Content starts

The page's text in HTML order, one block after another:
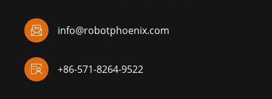
info@robotphoenix.com

+86-571-8264-9522

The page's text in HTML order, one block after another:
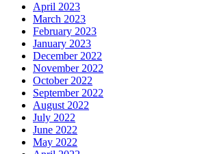
April 2023
March 2023
February 2023
January 2023
December 2022
November 2022
October 2022
September 2022
August 2022
July 2022
June 2022
May 2022
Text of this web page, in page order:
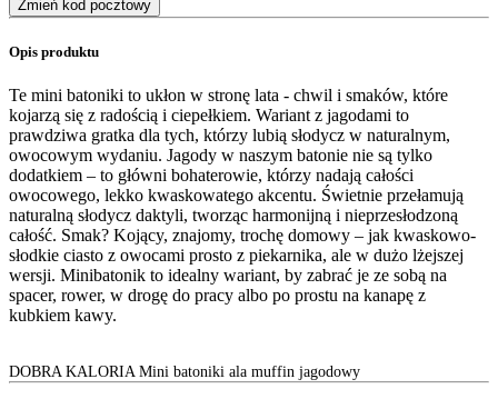
Zmień kod pocztowy
Opis produktu
Te mini batoniki to ukłon w stronę lata - chwil i smaków, które
kojarzą się z radością i ciepełkiem. Wariant z jagodami to
prawdziwa gratka dla tych, którzy lubią słodycz w naturalnym,
owocowym wydaniu. Jagody w naszym batonie nie są tylko
dodatkiem – to główni bohaterowie, którzy nadają całości
owocowego, lekko kwaskowatego akcentu. Świetnie przełamują
naturalną słodycz daktyli, tworząc harmonijną i nieprzesłodzoną
całość. Smak? Kojący, znajomy, trochę domowy – jak kwaskowo-
słodkie ciasto z owocami prosto z piekarnika, ale w dużo lżejszej
wersji. Minibatonik to idealny wariant, by zabrać je ze sobą na
spacer, rower, w drogę do pracy albo po prostu na kanapę z
kubkiem kawy.
DOBRA KALORIA Mini batoniki ala muffin jagodowy
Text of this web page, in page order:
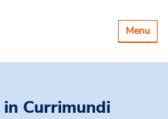
Basculer
la
Menu
in Currimundi
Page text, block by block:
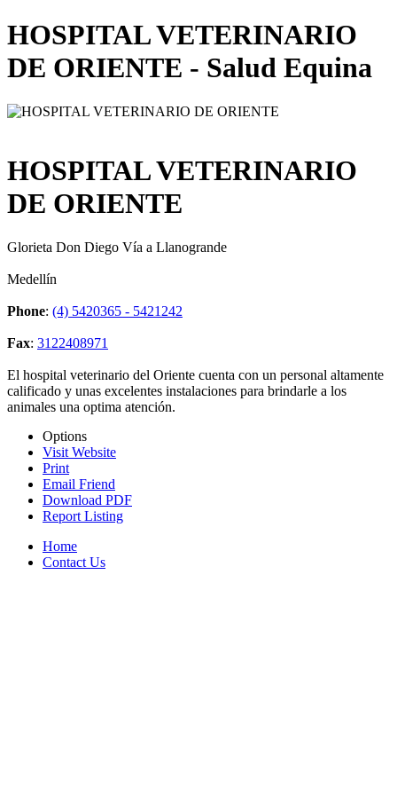
HOSPITAL VETERINARIO
DE ORIENTE - Salud Equina
HOSPITAL VETERINARIO
DE ORIENTE
Glorieta Don Diego Vía a Llanogrande
Medellín
Phone: (4) 5420365 - 5421242
Fax: 3122408971
El hospital veterinario del Oriente cuenta con un personal altamente
calificado y unas excelentes instalaciones para brindarle a los
animales una optima atención.
Options
Visit Website
Print
Email Friend
Download PDF
Report Listing
Home
Contact Us
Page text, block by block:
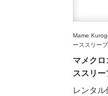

Content ends

WHAT THE TASK ASKS => An exact reproduction of the material above is needed, without its pictures.

RESPONSE TO THE TASK =>
The page's text in HTML order, one block after another:
info@robotphoenix.com

+86-571-8264-9522

The page's text in HTML order, one block after another:
April 2023
March 2023
February 2023
January 2023
December 2022
November 2022
October 2022
September 2022
August 2022
July 2022
June 2022
May 2022
Text of this web page, in page order:
Zmień kod pocztowy
Opis produktu
Te mini batoniki to ukłon w stronę lata - chwil i smaków, które
kojarzą się z radością i ciepełkiem. Wariant z jagodami to
prawdziwa gratka dla tych, którzy lubią słodycz w naturalnym,
owocowym wydaniu. Jagody w naszym batonie nie są tylko
dodatkiem – to główni bohaterowie, którzy nadają całości
owocowego, lekko kwaskowatego akcentu. Świetnie przełamują
naturalną słodycz daktyli, tworząc harmonijną i nieprzesłodzoną
całość. Smak? Kojący, znajomy, trochę domowy – jak kwaskowo-
słodkie ciasto z owocami prosto z piekarnika, ale w dużo lżejszej
wersji. Minibatonik to idealny wariant, by zabrać je ze sobą na
spacer, rower, w drogę do pracy albo po prostu na kanapę z
kubkiem kawy.
DOBRA KALORIA Mini batoniki ala muffin jagodowy
Text of this web page, in page order:
Basculer
la
Menu
in Currimundi
Page text, block by block:
HOSPITAL VETERINARIO
DE ORIENTE - Salud Equina
HOSPITAL VETERINARIO
DE ORIENTE
Glorieta Don Diego Vía a Llanogrande
Medellín
Phone: (4) 5420365 - 5421242
Fax: 3122408971
El hospital veterinario del Oriente cuenta con un personal altamente
calificado y unas excelentes instalaciones para brindarle a los
animales una optima atención.
Options
Visit Website
Print
Email Friend
Download PDF
Report Listing
Home
Contact Us
Page text, block by block:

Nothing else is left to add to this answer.